- **Exercise**
Give back every record word for word, keeping the pictures out.

- **Data supplied**
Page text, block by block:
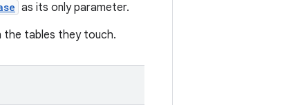
as its only parameter.
the tables they touch.
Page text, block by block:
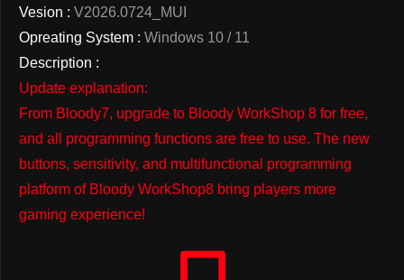
Vesion : V2026.0724_MUI
Opreating System : Windows 10 / 11
Description :
Update explanation:
From Bloody7, upgrade to Bloody WorkShop 8 for free,
and all programming functions are free to use. The new
buttons, sensitivity, and multifunctional programming
platform of Bloody WorkShop8 bring players more
gaming experience!
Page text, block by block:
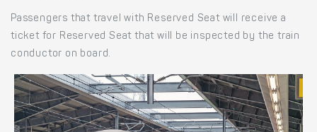
Passengers that travel with Reserved Seat will receive a
ticket for Reserved Seat that will be inspected by the train
conductor on board.
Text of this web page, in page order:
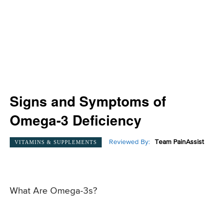
Signs and Symptoms of
Omega-3 Deficiency
VITAMINS & SUPPLEMENTS Reviewed By: Team PainAssist
What Are Omega-3s?
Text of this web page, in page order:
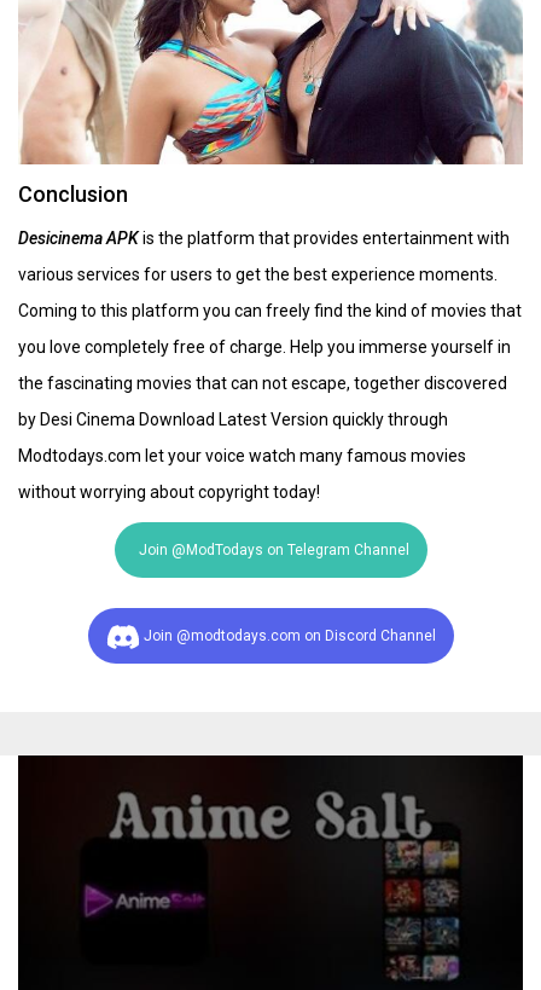
Conclusion
Desicinema APKis the platform that provides entertainment with
various services for users to get the best experience moments.
Coming to this platform you can freely find the kind of movies that
you love completely free of charge. Help you immerse yourself in
the fascinating movies that can not escape, together discovered
by Desi Cinema Download Latest Version quickly through
Modtodays.com let your voice watch many famous movies
without worrying about copyright today!
Join @ModTodays on Telegram Channel
Join @modtodays.com on Discord Channel
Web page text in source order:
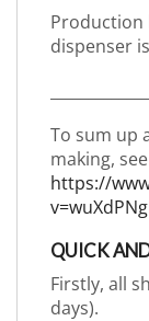
Production
dispenser
To sum up
making,
https://
QUICK
Firstly, all
days).
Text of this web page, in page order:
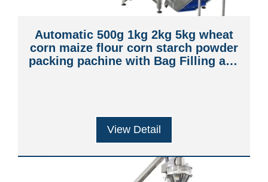
Automatic 500g 1kg 2kg 5kg wheat
corn maize flour corn starch powder
packing pachine with Bag Filling and
View Detail
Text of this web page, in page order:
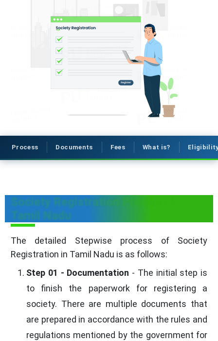
Process Documents Fees What is?
Society Registration Process in
Tamil Nadu
The detailed Stepwise process of Society
Registration in Tamil Nadu is as follows:
Step 01 - Documentation - The initial step is
to finish the paperwork for registering a
society. There are multiple documents that
are prepared in accordance with the rules and
regulations mentioned by the government for
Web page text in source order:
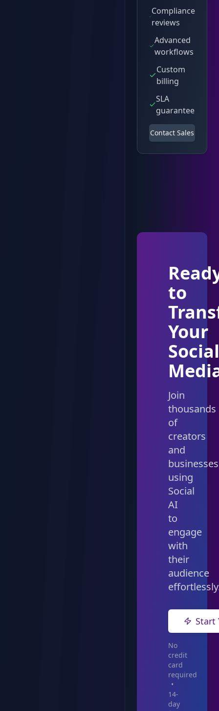
Compliance
reviews
Advanced
workflows
Custom
billing
SLA
guarantee
Contact Sales
to
Your
Social
Join
thousands
of
creators
and
businesses
using
Social
AI
to
engage
with
their
audience
Start
No
credit
card
required
•
14-
day
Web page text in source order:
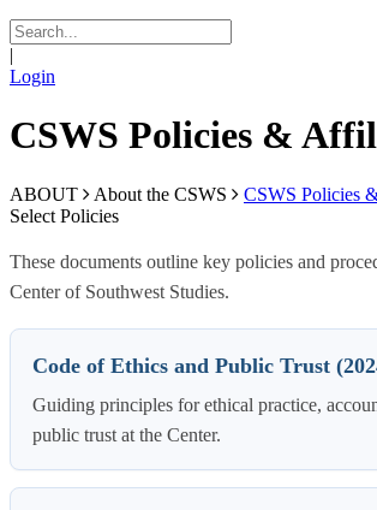
|
Login
CSWS Policies &
ABOUT About the CSWS
CSWS Policies
Select Policies
These documents outline key policies and
Center of Southwest Studies.
Code of Ethics and Public Trust
Guiding principles for ethical practice,
public trust at the Center.
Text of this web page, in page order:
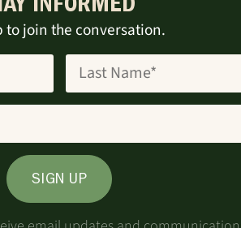
INFORMED
to join the conversation.
SIGN UP
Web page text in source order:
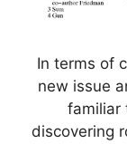
In terms of
new issue
familiar
discovering
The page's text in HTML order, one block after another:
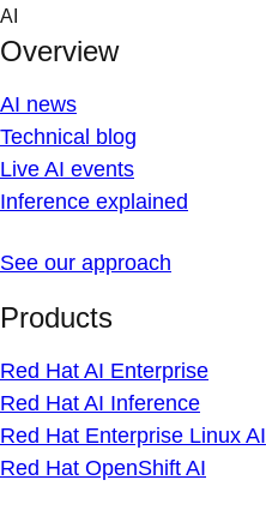
Skip
content
AI
Overview
AI news
Technical blog
Live AI events
Inference explained
See our approach
Products
Red Hat AI Enterprise
Red Hat AI Inference
Red Hat Enterprise Linux AI
Red Hat OpenShift AI

- **Your solution**
Page text, block by block:
as its only parameter.
the tables they touch.
Page text, block by block:
Vesion : V2026.0724_MUI
Opreating System : Windows 10 / 11
Description :
Update explanation:
From Bloody7, upgrade to Bloody WorkShop 8 for free,
and all programming functions are free to use. The new
buttons, sensitivity, and multifunctional programming
platform of Bloody WorkShop8 bring players more
gaming experience!
Page text, block by block:
Passengers that travel with Reserved Seat will receive a
ticket for Reserved Seat that will be inspected by the train
conductor on board.
Text of this web page, in page order:
Signs and Symptoms of
Omega-3 Deficiency
VITAMINS & SUPPLEMENTS Reviewed By: Team PainAssist
What Are Omega-3s?
Text of this web page, in page order:
Conclusion
Desicinema APKis the platform that provides entertainment with
various services for users to get the best experience moments.
Coming to this platform you can freely find the kind of movies that
you love completely free of charge. Help you immerse yourself in
the fascinating movies that can not escape, together discovered
by Desi Cinema Download Latest Version quickly through
Modtodays.com let your voice watch many famous movies
without worrying about copyright today!
Join @ModTodays on Telegram Channel
Join @modtodays.com on Discord Channel
Web page text in source order:
Production
dispenser
To sum up
making,
https://
QUICK
Firstly, all
days).
Text of this web page, in page order:
Automatic 500g 1kg 2kg 5kg wheat
corn maize flour corn starch powder
packing pachine with Bag Filling and
View Detail
Text of this web page, in page order:
Process Documents Fees What is?
Society Registration Process in
Tamil Nadu
The detailed Stepwise process of Society
Registration in Tamil Nadu is as follows:
Step 01 - Documentation - The initial step is
to finish the paperwork for registering a
society. There are multiple documents that
are prepared in accordance with the rules and
regulations mentioned by the government for
Web page text in source order:
Compliance
reviews
Advanced
workflows
Custom
billing
SLA
guarantee
Contact Sales
to
Your
Social
Join
thousands
of
creators
and
businesses
using
Social
AI
to
engage
with
their
audience
Start
No
credit
card
required
•
14-
day
Web page text in source order:
|
Login
CSWS Policies &
ABOUT About the CSWS
CSWS Policies
Select Policies
These documents outline key policies and
Center of Southwest Studies.
Code of Ethics and Public Trust
Guiding principles for ethical practice,
public trust at the Center.
Text of this web page, in page order:
INFORMED
to join the conversation.
SIGN UP
Web page text in source order:
In terms of
new issue
familiar
discovering
The page's text in HTML order, one block after another:
Skip
content
AI
Overview
AI news
Technical blog
Live AI events
Inference explained
See our approach
Products
Red Hat AI Enterprise
Red Hat AI Inference
Red Hat Enterprise Linux AI
Red Hat OpenShift AI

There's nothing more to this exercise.